*DIRECTIONS*
For the data below, work out the number of lines containing the string "función" and answer with that number only.

RECORDS TO USE section start

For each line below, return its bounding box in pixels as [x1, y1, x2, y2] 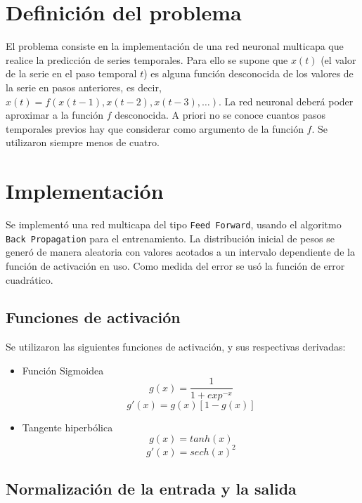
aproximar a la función [6, 107, 103, 122]
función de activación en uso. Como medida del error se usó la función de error [6, 258, 345, 273]
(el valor [321, 52, 356, 67]
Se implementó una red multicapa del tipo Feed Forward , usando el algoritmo [6, 217, 342, 231]
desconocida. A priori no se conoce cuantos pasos [115, 107, 326, 122]
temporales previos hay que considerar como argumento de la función [6, 121, 304, 136]
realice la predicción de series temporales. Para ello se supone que [6, 52, 288, 67]
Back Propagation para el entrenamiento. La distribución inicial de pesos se [6, 230, 335, 245]

RECORDS TO USE section end

*FINAL ANSWER*
3